Ok so I have always thought about it; but I always came to the conclusion that it wasn’t for me.


And I think I am still right. I hate managing people, and dealing with emotions, let alone balancing the books and dealing with the government.


The reality is, I am in 50-100 salons a year teaching. And also learning. I am in giant salons, small salons, chain salons, rental salons, suites, I mean you name it I been in that kind of salon. So I always knew I “could do it.” But do i Want too?


The one thing all these salons I am in have in common? Running them is hard; and no one talks about it. It’s just instagram highlights of your team in big brimmed hats and neutral filters, and boss babe hashtags.


The most profit realistically a well planned, financed, and ethically run salon can make is about 15%-20%. It’s just the way the cookie crumbles. And if you know anyone making exponentially more, send me their number cause I am interested in learning from them.
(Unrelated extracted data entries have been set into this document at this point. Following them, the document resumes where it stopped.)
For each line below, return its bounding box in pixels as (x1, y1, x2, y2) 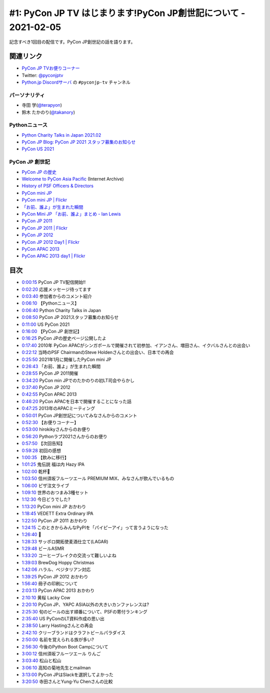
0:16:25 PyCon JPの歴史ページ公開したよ (21, 335, 107, 341)
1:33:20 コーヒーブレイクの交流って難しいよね (21, 552, 117, 558)
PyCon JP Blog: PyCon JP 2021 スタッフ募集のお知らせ (21, 139, 136, 145)
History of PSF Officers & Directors (21, 183, 93, 189)
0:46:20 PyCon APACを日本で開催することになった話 (21, 398, 132, 404)
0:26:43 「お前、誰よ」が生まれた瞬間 (21, 363, 101, 369)
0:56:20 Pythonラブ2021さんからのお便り (21, 433, 107, 439)
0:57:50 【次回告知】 (21, 441, 65, 447)
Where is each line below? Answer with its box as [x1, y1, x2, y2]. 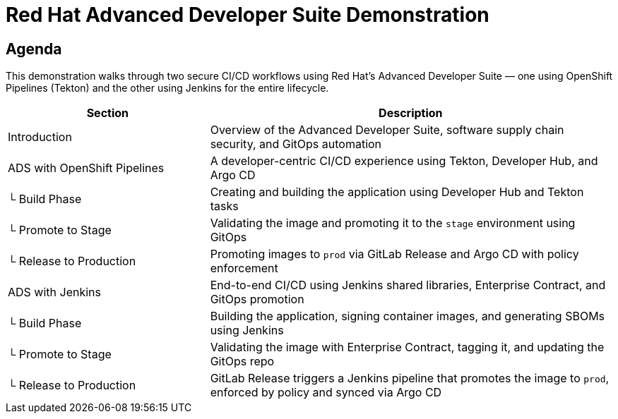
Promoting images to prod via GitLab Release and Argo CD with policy [210, 247, 579, 262]
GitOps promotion [210, 292, 304, 307]
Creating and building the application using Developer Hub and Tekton [210, 185, 584, 200]
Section [86, 106, 129, 121]
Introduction [8, 130, 72, 145]
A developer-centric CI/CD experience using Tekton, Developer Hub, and [210, 154, 598, 169]
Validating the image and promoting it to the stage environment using [210, 216, 576, 231]
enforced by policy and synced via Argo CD [210, 385, 442, 400]
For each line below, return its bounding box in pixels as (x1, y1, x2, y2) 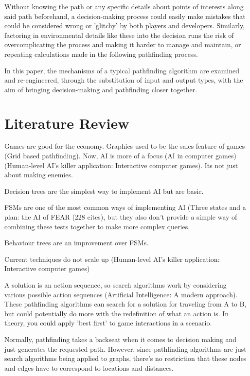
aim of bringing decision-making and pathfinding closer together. (4, 84, 197, 94)
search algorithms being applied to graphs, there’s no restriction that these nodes (4, 353, 247, 363)
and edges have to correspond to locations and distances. (4, 362, 174, 373)
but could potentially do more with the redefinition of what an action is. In (4, 308, 229, 318)
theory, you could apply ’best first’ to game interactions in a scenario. (4, 318, 212, 328)
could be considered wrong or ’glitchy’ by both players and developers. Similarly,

Our overhead is unreasonable, supplies are inflated (to be expected in this economy) and the current employee pool is the stylists market. And the stylists, well… I think a lot of people pre 2020 just thought what we do looks cool, and it is, but never realized how hard being a hairdresser is. So we’re filtering through that.
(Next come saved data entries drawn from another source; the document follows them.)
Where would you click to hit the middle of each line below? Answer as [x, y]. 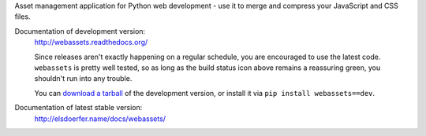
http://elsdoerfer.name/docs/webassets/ [100, 119]
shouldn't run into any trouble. [83, 79]
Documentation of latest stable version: [78, 108]
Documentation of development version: [80, 31]
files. [22, 17]
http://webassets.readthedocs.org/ [91, 42]
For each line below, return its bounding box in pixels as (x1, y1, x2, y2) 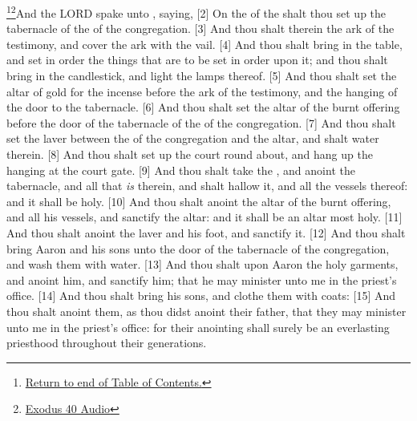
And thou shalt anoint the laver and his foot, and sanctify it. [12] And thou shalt (6, 224, 406, 241)
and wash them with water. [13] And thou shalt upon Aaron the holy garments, (6, 256, 399, 273)
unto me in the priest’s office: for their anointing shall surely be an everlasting (6, 318, 390, 335)
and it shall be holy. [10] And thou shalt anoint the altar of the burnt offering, (6, 192, 391, 209)
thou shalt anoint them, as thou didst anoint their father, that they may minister (6, 302, 407, 319)
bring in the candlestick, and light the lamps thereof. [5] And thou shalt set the (6, 67, 397, 84)
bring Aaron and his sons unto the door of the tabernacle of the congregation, (6, 240, 390, 257)
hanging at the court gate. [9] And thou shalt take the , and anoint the (6, 161, 355, 178)

And like every hairdresser ever I thought about opening a salon, “I’ll be different.”


And then reality hit me; but let's start at the beginning.
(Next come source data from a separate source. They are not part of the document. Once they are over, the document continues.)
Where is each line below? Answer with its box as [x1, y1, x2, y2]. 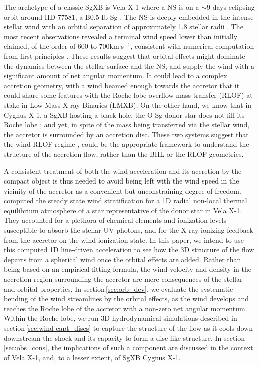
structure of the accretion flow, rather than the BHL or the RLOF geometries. [4, 148, 244, 159]
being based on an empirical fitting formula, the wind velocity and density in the [4, 264, 251, 274]
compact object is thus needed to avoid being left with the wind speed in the [4, 175, 239, 186]
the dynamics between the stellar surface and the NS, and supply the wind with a [4, 60, 254, 71]
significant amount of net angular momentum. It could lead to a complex [4, 70, 227, 81]
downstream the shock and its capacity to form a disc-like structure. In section [4, 332, 245, 343]
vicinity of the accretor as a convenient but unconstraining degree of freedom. [4, 185, 241, 196]
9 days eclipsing [207, 2, 255, 12]

After high school I enrolled in a junior college, not knowing exactly what it is I wanted to do forever. Like any 18 year old, majority speaking, can really decide? My life interests were getting out of high school, art, and working. Yes, I said working; I love working but more importantly I love money. I knew growing up with less than, I wanted more, and I wanted to be able to afford more.


My last semester of college I had paid in full and wrapped up 2 degrees, on in Fine Arts and the other in Business Administration. And what college taught me the most was, I hated school and I hated feeling institutionalized. So I knew when I graduated I could not sit all day and I could not have a desk job.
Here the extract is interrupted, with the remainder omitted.